◆ **About this exercise**: Every record below should be repeated word for word, with the pictures left out.

◆ **Available records**:
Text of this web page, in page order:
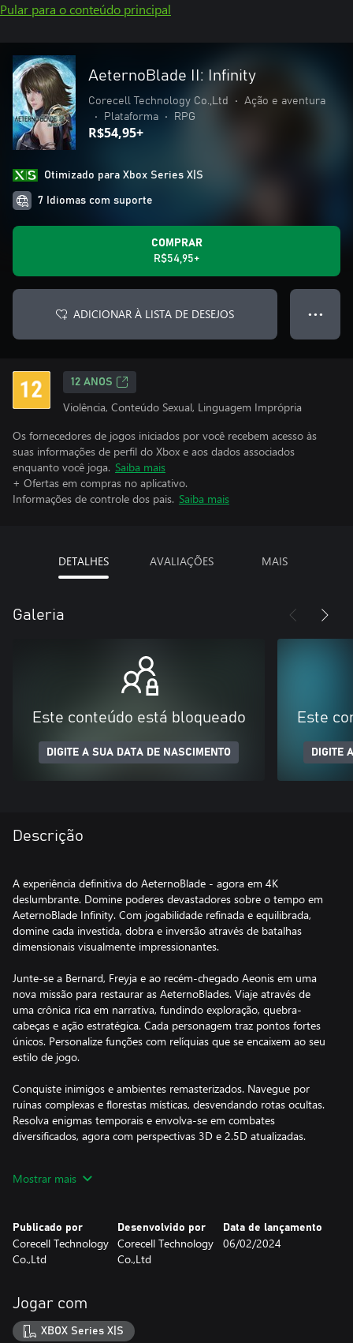
Pular para o conteúdo principal
AeternoBlade II: Infinity
Corecell Technology Co.,Ltd •
Ação e aventura
•
Plataforma • RPG
R$54,95+
Otimizado para Xbox Series X|S
7 Idiomas com suporte
COMPRAR
R$54,95+
ADICIONAR À LISTA DE DESEJOS ● ● ●
12 ANOS
Violência, Conteúdo Sexual, Linguagem Imprópria
Os fornecedores de jogos iniciados por você recebem acesso às
suas informações de perfil do Xbox e aos dados associados
enquanto você joga. Saiba mais
+ Ofertas em compras no aplicativo.
Informações de controle dos pais. Saiba mais
DETALHES AVALIAÇÕES MAIS
Galeria
Este conteúdo está bloqueado
DIGITE A SUA DATA DE NASCIMENTO
Este
DIGITE
Descrição
A experiência definitiva do AeternoBlade - agora em 4K
deslumbrante. Domine poderes devastadores sobre o tempo em
AeternoBlade Infinity. Com jogabilidade refinada e equilibrada,
domine cada investida, dobra e inversão através de batalhas
dimensionais visualmente impressionantes.
Junte-se a Bernard, Freyja e ao recém-chegado Aeonis em uma
nova missão para restaurar as AeternoBlades. Viaje através de
uma crônica rica em narrativa, fundindo exploração, quebra-
cabeças e ação estratégica. Cada personagem traz pontos fortes
únicos. Personalize funções com relíquias que se encaixem ao seu
estilo de jogo.
Conquiste inimigos e ambientes remasterizados. Navegue por
ruínas complexas e florestas místicas, desvendando rotas ocultas.
Resolva enigmas temporais e envolva-se em combates
diversificados, agora com perspectivas 3D e 2.5D atualizadas.
controles intuitivos e dificuldade balanceada. Mergulhe na edição
e desafie a eternidade!
Mostrar mais
Publicado por
Corecell Technology
Co.,Ltd
Desenvolvido por
Corecell Technology
Co.,Ltd
Data de lançamento
06/02/2024
Jogar com
XBOX Series X|S
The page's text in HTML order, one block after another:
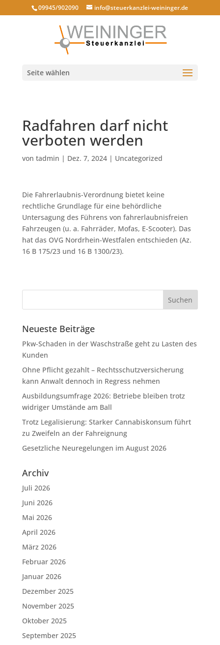
09945/902090 info@steuerkanzlei-weininger.de
Seite wählen
Radfahren darf nicht
verboten werden
von tadmin | Dez. 7, 2024| Uncategorized
Die Fahrerlaubnis-Verordnung bietet keine
rechtliche Grundlage für eine behördliche
Untersagung des Führens von fahrerlaubnisfreien
Fahrzeugen (u. a. Fahrräder, Mofas, E-Scooter). Das
hat das OVG Nordrhein-Westfalen entschieden (Az.
16 B 175/23 und 16 B 1300/23).
Neueste Beiträge
Pkw-Schaden in der Waschstraße geht zu Lasten des
Kunden
Ohne Pflicht gezahlt – Rechtsschutzversicherung
kann Anwalt dennoch in Regress nehmen
Ausbildungsumfrage 2026: Betriebe bleiben trotz
widriger Umstände am Ball
Trotz Legalisierung: Starker Cannabiskonsum führt
zu Zweifeln an der Fahreignung
Gesetzliche Neuregelungen im August 2026
Archiv
Juli 2026
Juni 2026
Mai 2026
April 2026
März 2026
Februar 2026
Januar 2026
Dezember 2025
November 2025
Oktober 2025
September 2025
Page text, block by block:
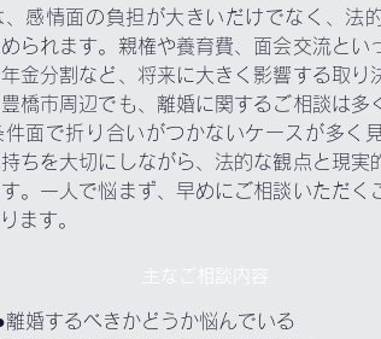
感情面の負担が大きいだけでなく、法
られます。親権や養育費、面会交流とい
金分割など、将来に大きく影響する取り
橋市周辺でも、離婚に関するご相談は多
面で折り合いがつかないケースが多く
ちを大切にしながら、法的な観点と現実
。一人で悩まず、早めにご相談いただく
ます。
離婚するべきかどうか悩んでいる
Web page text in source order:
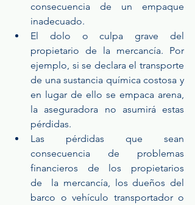
consecuencia de un empaque
inadecuado.
El dolo o culpa grave del
propietario de la mercancía. Por
ejemplo, si se declara el transporte
de una sustancia química costosa y
en lugar de ello se empaca arena,
la aseguradora no asumirá estas
pérdidas.
Las  pérdidas  que  sean
consecuencia  de  problemas
financieros  de  los  propietarios
de  la mercancía, los dueños del
barco o vehículo transportador o
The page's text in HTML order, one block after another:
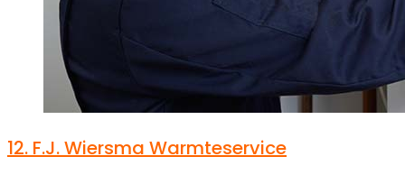
12. F.J. Wiersma Warmteservice
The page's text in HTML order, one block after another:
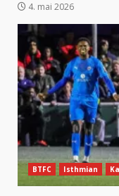
4. mai 2026
BTFC Isthmian
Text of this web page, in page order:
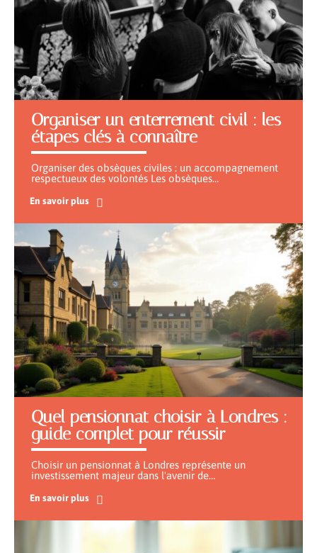
Organiser un enterrement civil : les
étapes clés à connaître
Organiser des obsèques civiles : un accompagnement
respectueux des volontés Les obsèques…
En savoir plus
Quel pensionnat choisir à Londres :
guide complet pour réussir
Choisir un pensionnat à Londres représente un
investissement majeur dans l'avenir de…
En savoir plus

◆ **Task output**:
Text of this web page, in page order:
Pular para o conteúdo principal
AeternoBlade II: Infinity
Corecell Technology Co.,Ltd •
Ação e aventura
•
Plataforma • RPG
R$54,95+
Otimizado para Xbox Series X|S
7 Idiomas com suporte
COMPRAR
R$54,95+
ADICIONAR À LISTA DE DESEJOS ● ● ●
12 ANOS
Violência, Conteúdo Sexual, Linguagem Imprópria
Os fornecedores de jogos iniciados por você recebem acesso às
suas informações de perfil do Xbox e aos dados associados
enquanto você joga. Saiba mais
+ Ofertas em compras no aplicativo.
Informações de controle dos pais. Saiba mais
DETALHES AVALIAÇÕES MAIS
Galeria
Este conteúdo está bloqueado
DIGITE A SUA DATA DE NASCIMENTO
Este
DIGITE
Descrição
A experiência definitiva do AeternoBlade - agora em 4K
deslumbrante. Domine poderes devastadores sobre o tempo em
AeternoBlade Infinity. Com jogabilidade refinada e equilibrada,
domine cada investida, dobra e inversão através de batalhas
dimensionais visualmente impressionantes.
Junte-se a Bernard, Freyja e ao recém-chegado Aeonis em uma
nova missão para restaurar as AeternoBlades. Viaje através de
uma crônica rica em narrativa, fundindo exploração, quebra-
cabeças e ação estratégica. Cada personagem traz pontos fortes
únicos. Personalize funções com relíquias que se encaixem ao seu
estilo de jogo.
Conquiste inimigos e ambientes remasterizados. Navegue por
ruínas complexas e florestas místicas, desvendando rotas ocultas.
Resolva enigmas temporais e envolva-se em combates
diversificados, agora com perspectivas 3D e 2.5D atualizadas.
controles intuitivos e dificuldade balanceada. Mergulhe na edição
e desafie a eternidade!
Mostrar mais
Publicado por
Corecell Technology
Co.,Ltd
Desenvolvido por
Corecell Technology
Co.,Ltd
Data de lançamento
06/02/2024
Jogar com
XBOX Series X|S
The page's text in HTML order, one block after another:
09945/902090 info@steuerkanzlei-weininger.de
Seite wählen
Radfahren darf nicht
verboten werden
von tadmin | Dez. 7, 2024| Uncategorized
Die Fahrerlaubnis-Verordnung bietet keine
rechtliche Grundlage für eine behördliche
Untersagung des Führens von fahrerlaubnisfreien
Fahrzeugen (u. a. Fahrräder, Mofas, E-Scooter). Das
hat das OVG Nordrhein-Westfalen entschieden (Az.
16 B 175/23 und 16 B 1300/23).
Neueste Beiträge
Pkw-Schaden in der Waschstraße geht zu Lasten des
Kunden
Ohne Pflicht gezahlt – Rechtsschutzversicherung
kann Anwalt dennoch in Regress nehmen
Ausbildungsumfrage 2026: Betriebe bleiben trotz
widriger Umstände am Ball
Trotz Legalisierung: Starker Cannabiskonsum führt
zu Zweifeln an der Fahreignung
Gesetzliche Neuregelungen im August 2026
Archiv
Juli 2026
Juni 2026
Mai 2026
April 2026
März 2026
Februar 2026
Januar 2026
Dezember 2025
November 2025
Oktober 2025
September 2025
Page text, block by block:
感情面の負担が大きいだけでなく、法
られます。親権や養育費、面会交流とい
金分割など、将来に大きく影響する取り
橋市周辺でも、離婚に関するご相談は多
面で折り合いがつかないケースが多く
ちを大切にしながら、法的な観点と現実
。一人で悩まず、早めにご相談いただく
ます。
離婚するべきかどうか悩んでいる
Web page text in source order:
consecuencia de un empaque
inadecuado.
El dolo o culpa grave del
propietario de la mercancía. Por
ejemplo, si se declara el transporte
de una sustancia química costosa y
en lugar de ello se empaca arena,
la aseguradora no asumirá estas
pérdidas.
Las  pérdidas  que  sean
consecuencia  de  problemas
financieros  de  los  propietarios
de  la mercancía, los dueños del
barco o vehículo transportador o
The page's text in HTML order, one block after another:
12. F.J. Wiersma Warmteservice
The page's text in HTML order, one block after another:
4. mai 2026
BTFC Isthmian
Text of this web page, in page order:
Organiser un enterrement civil : les
étapes clés à connaître
Organiser des obsèques civiles : un accompagnement
respectueux des volontés Les obsèques…
En savoir plus
Quel pensionnat choisir à Londres :
guide complet pour réussir
Choisir un pensionnat à Londres représente un
investissement majeur dans l'avenir de…
En savoir plus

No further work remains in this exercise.